En provenance du Collectif des SDF de Strasbourg :
Le Collectif estime le nombre de personnes privées de leur droit au logement à Strasbourg entre 800 et 1000.
Le plan d'urgence hivernal pour Strasbourg serait de :
260 places réservées exclusivement aux familles avec enfants ;
80 places supplémentaires pour les demandeurs d'asile, exclusivement les familles avec enfants ;
Peut-être quelques places pour les femmes.
Rien pour les couples sans enfants et les personnes isolées, rien pour les personnes avec un animal.
À ce jour, contrairement à d'autres villes, d'autres régions, le plan hivernal n'est pas encore activé.
Nous avons appris que la Préfecture avait un projet dans les cartons pour la période de grand froid, basé sur les températures.
Il s'agit de nuitées d'hôtel. Si la température baisse à -10° il y aura des nuitées mais elles seront supprimées dès une remontée...
Rien de pérenne, pas d'accompagnement social ; bref, pas cher.
De plus on se demande comment le Préfet fera en période de marché de noel où tous les hôtels sont pleins...
Le Collectif a RDV mardi matin avec l'adjoint au logement.
18h.
La cafet accueille des jeunes de moins de trente ans en galère.

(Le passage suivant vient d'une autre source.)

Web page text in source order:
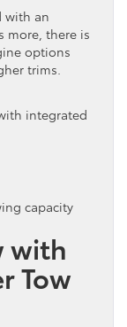
with an
more, there is
options
trims.
integrated
capacity
with
Tow

L'ambiance est chaude, paisible.
Soad apporte avec les échaffaudages d'assiettes fumantes du dîner. Un bon arôme d'épices
du soleil chatouille les narines.
Lucien et Eric, cuisiniers, se relaient midi et soir pour préparer d'ingénieux repas variés et goûteux,
à l'aide des mets mis à disposition par la banque alimentaire et des denrées achetées en complément.
Ces deux là aiment leur métier et les papilles leur en sont reconnaissantes.

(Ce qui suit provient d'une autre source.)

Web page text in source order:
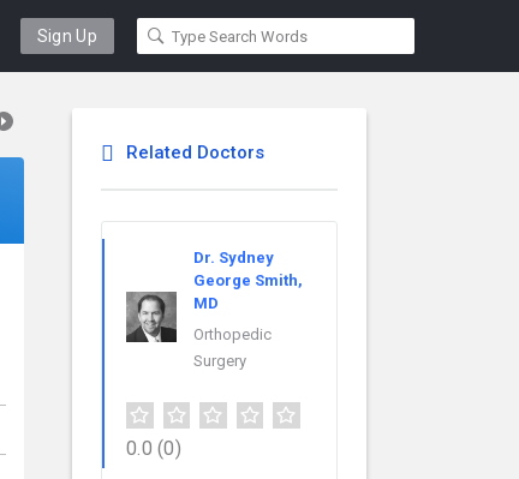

Arrive Majid. Il est un peu énervé. Je le regarde s'agiter avant de comprendre qu'il souhaite qu'un éducateur
téléphone depuis le téléphone de la cafet pendant qu'il appelle lui-même d'un portable. Les coups de téléphone
ont l'air urgents et importants.
L'éducateur, rassurant et prévenant, essaie inlassablement de joindre le correspondant, tandis que Majid
également appelle et recommence de son côté sans fin.
L'atmosphère dans ce lieu est paisible, bienveillante. Un couple d'hommes dîne avec ses chiens calmement couchés par terre.
Une autre table est occupée par trois jeunes hommes et une jeune femme. Une maman prend son dîner, son
bébé couché dans un landeau à côté d'elle. On est loin de la brutalité que ces personnes vivent au quotidien dans
leur lutte pour la survie jusqu'au sein d'institutions sociales.
Majid s'adresse à moi. L'éducateur a dû s'absenter. Il me demande d'appeler le 115 avec le téléphone de la
Cafet tandis qu'il tente sa chance de son côté sur son portable. "Pour avoir plus de chance, me dit Majid. Ils
donnent des heures où on doit les rappeler plusieurs fois par jour. On essaie pendant une demi-heure,
plusieurs fois par jour. Ça sonne tout le temps occupé. Et puis, quand il décroche c'est pour donner une
autre heure. Mais là, si j'ai rien, je dors dehors. Tu sais la température cette nuit ? ... 0°.
Les nuits quand il fait froid comme ça, c'est impossible de dormir. On marche dans un sens, dans l'autre pour
moins sentir le froid. Toute la nuit. Et le matin, on a les démarches à faire, chez l'assistatnt sociale. On est
complétement nase."
Je prends le téléphone et je commence moi aussi à chiffrer le numéro qui sonne occupé, occupé, occupé.
Son éducateur revient. Prend le relais. Majid souhaite aller fumer une cigarette. Son éducateur continue
dans la cafet. Majid sur le trottoir.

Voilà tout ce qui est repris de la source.